Looking back at the movie in light of these comments, that “I’m Spank-tacus” moment on the beach suddenly comes into sharper focus. If according to Viewegh it’s OK to “innocently” trap a woman in a room and grope her, where’s the problem with following one underwater and jerking off about her? Who hasn’t satisfied their own needs by masturbating in public over a member of the opposite sex? Why’s everyone so touchy – it’s not like the guy raped her or anything!
There’s more than a whiff of male entitlement throughout the whole film. Max sniffs around trying to get into Irma and Helga’s pants, and constantly feels butthurt when they reject him. He doesn’t really care who he fucks, as long as they’re hot and ready to spread their legs for him. Jolana’s father’s frigid marriage entitles him to cheat on his wife with a much younger woman. Denisa trumps her friend Irma by going topless, purely to attract the attention of a lifeguard – who they spotted earlier on with a massive boner.
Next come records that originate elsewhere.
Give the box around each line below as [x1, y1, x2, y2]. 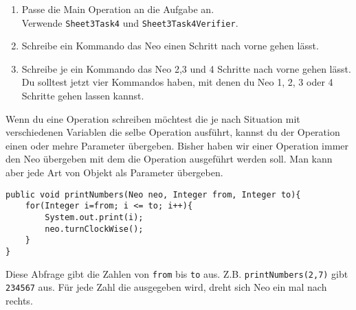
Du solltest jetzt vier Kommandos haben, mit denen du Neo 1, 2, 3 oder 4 [21, 75, 333, 89]
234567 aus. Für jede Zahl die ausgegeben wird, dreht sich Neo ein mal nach [5, 280, 327, 294]
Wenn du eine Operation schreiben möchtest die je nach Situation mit [5, 111, 300, 126]
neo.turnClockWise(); [45, 224, 144, 234]
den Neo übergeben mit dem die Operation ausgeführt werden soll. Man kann [5, 152, 333, 166]
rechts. [5, 293, 33, 307]
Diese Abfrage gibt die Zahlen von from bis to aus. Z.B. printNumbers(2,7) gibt [5, 266, 348, 281]
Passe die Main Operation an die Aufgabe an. [21, 2, 214, 16]
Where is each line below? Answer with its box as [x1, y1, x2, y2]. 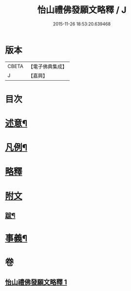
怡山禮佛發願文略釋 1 [5, 278, 67, 286]
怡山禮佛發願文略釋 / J [37, 4, 127, 16]
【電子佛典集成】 [28, 63, 67, 70]
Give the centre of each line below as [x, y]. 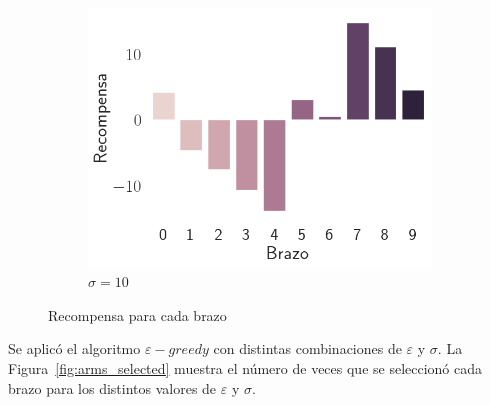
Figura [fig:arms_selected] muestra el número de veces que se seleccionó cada [245, 367]
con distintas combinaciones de [307, 348]
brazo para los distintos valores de [112, 387]
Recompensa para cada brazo [137, 314]
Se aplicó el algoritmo [74, 348]
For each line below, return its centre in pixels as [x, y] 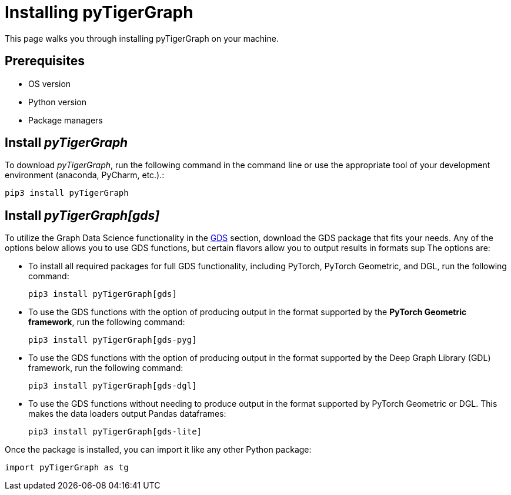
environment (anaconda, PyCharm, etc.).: [85, 175]
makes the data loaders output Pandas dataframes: [127, 414]
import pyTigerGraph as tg [67, 468]
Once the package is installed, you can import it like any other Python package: [158, 450]
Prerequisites [45, 61]
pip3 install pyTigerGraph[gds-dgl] [113, 386]
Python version [57, 102]
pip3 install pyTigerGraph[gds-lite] [115, 432]
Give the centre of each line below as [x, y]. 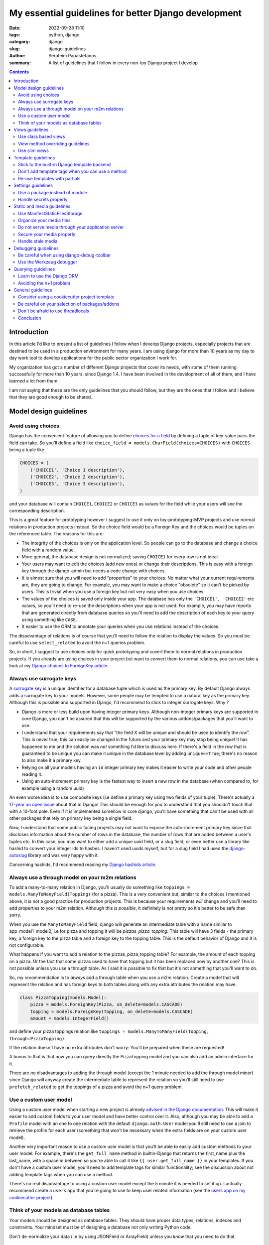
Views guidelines [31, 130]
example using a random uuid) [53, 788]
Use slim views [34, 151]
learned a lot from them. [34, 381]
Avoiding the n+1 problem [44, 283]
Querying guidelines [34, 269]
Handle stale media [38, 241]
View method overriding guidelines [54, 143]
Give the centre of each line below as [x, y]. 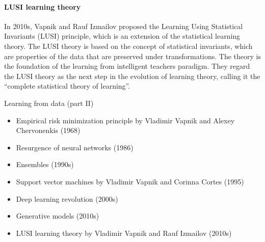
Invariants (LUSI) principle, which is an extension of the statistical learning [122, 36]
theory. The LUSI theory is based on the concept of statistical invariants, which [128, 46]
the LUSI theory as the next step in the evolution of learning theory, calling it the [132, 76]
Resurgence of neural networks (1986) [75, 147]
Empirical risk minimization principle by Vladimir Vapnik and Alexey [125, 120]
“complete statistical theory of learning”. [67, 86]
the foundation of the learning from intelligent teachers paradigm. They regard [127, 66]
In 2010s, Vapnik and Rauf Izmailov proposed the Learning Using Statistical [124, 26]
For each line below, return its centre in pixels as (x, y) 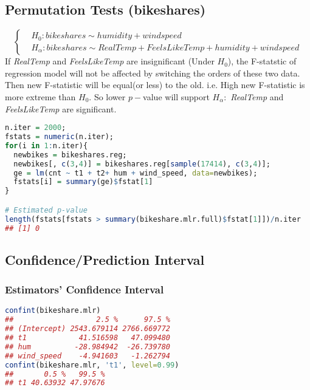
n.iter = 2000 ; (36, 128)
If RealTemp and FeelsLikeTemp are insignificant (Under (110, 61)
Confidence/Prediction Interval (105, 259)
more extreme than (40, 96)
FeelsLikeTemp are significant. (61, 108)
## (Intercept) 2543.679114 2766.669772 (88, 329)
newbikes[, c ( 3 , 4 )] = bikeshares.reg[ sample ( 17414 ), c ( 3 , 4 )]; (142, 164)
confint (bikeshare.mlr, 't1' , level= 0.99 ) (92, 365)
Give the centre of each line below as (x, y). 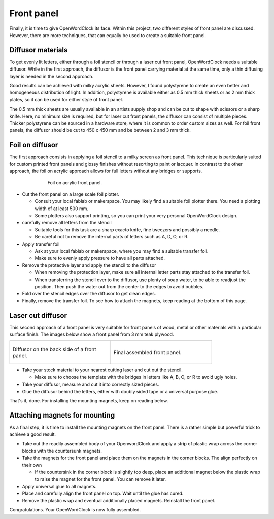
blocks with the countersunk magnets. (62, 451)
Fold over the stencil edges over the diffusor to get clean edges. (89, 294)
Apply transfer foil (41, 244)
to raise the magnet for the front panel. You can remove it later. (100, 479)
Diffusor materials (39, 50)
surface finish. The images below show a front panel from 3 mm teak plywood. (92, 334)
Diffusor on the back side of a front (54, 349)
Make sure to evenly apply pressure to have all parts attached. (100, 258)
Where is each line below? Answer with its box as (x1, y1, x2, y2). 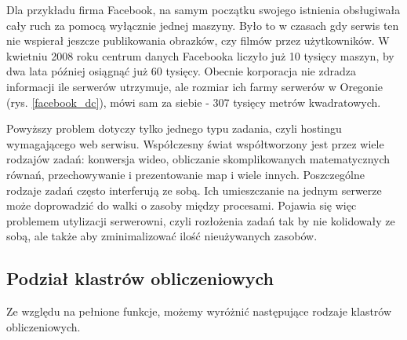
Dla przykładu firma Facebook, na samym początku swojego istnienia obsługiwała (6, 2, 401, 17)
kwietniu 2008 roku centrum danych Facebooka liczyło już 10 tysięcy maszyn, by (6, 47, 394, 64)
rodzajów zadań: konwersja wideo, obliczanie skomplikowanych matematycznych (6, 151, 391, 167)
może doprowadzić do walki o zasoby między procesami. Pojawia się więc (6, 197, 357, 214)
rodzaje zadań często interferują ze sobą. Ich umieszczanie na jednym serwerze (6, 181, 382, 198)
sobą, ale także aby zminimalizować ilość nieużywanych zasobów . (6, 228, 318, 244)
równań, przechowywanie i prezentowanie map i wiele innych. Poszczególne (6, 166, 365, 182)
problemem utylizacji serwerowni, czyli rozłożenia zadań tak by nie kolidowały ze (6, 212, 395, 228)
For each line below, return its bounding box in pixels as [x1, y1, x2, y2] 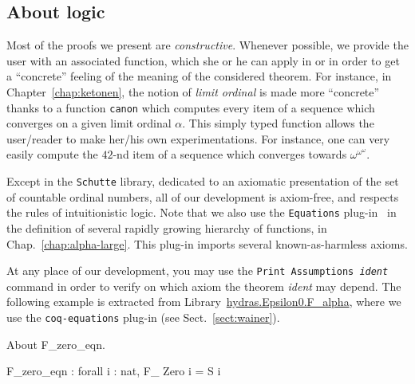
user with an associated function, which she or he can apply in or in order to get [6, 52, 400, 69]
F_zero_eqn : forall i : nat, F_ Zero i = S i [6, 362, 221, 379]
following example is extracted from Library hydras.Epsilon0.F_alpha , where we [6, 293, 401, 310]
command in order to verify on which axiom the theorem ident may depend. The [6, 277, 401, 294]
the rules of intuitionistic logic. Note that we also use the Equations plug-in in [6, 204, 397, 221]
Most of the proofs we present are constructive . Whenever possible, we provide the [6, 37, 409, 53]
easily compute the [6, 146, 98, 163]
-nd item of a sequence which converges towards [113, 146, 347, 163]
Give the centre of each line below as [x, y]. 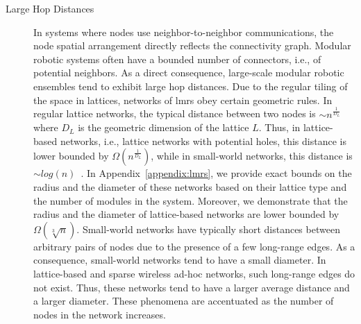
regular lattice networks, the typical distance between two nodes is [175, 113]
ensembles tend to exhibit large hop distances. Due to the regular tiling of [191, 86]
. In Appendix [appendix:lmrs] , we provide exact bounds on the [216, 173]
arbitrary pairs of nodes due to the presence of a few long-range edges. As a [194, 246]
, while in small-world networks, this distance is [252, 156]
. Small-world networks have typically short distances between [208, 229]
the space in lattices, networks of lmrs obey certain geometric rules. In [183, 100]
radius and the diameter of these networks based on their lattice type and [190, 186]
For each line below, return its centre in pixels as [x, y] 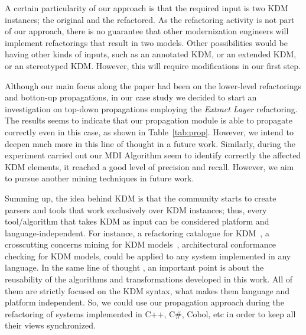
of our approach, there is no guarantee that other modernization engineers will [147, 31]
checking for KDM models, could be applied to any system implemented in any [148, 256]
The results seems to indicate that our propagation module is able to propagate [149, 120]
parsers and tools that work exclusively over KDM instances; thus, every [136, 209]
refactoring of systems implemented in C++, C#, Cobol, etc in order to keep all [150, 313]
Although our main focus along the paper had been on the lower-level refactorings [153, 85]
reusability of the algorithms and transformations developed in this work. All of [149, 279]
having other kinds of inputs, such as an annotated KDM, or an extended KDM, [151, 54]
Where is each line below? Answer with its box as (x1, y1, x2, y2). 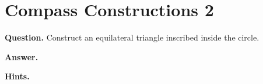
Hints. (5, 70, 30, 82)
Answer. (5, 50, 38, 63)
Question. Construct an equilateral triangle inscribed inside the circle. (5, 31, 260, 43)
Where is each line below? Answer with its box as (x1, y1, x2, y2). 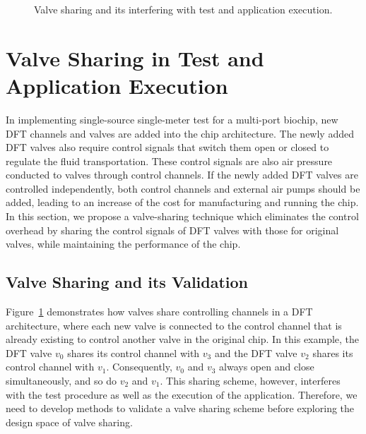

Rather than be put off by this, this encourages them to compete for his attention.
Conversely, women are universally punished in Viewegh’s world. Jolana is punished for not being super-hot by ending up with the creep who jerks off over women in public. As the victim of the stalker, Jituš, is the only one who seems to think there’s a problem with his behaviour, because everyone else seems satisfied that hey, everyone jerks off, so what’s the issue?
Jolana’s mother is punished for being older and losing her looks by having her husband chase after Irma. Irma is initially punished for being unwilling to reveal her breasts to the lifeguard by having her so-called friend get in there first. Even the very attractive and well-meaning Helga is punished for not falling head over heels for Max when he lurches at her by being excluded by the group and mocked.
All this paints a very clear picture of the mindset of Viewegh. Combined with the material in Angels of Everyday, which centered around an old guy who thought his life sucked because he’d never received a blowjob, Holiday Makers leads me to believe that Viewegh is a warped, mean-spirited, misogynist, homophobic asshole with a really fucked up attitude towards sex.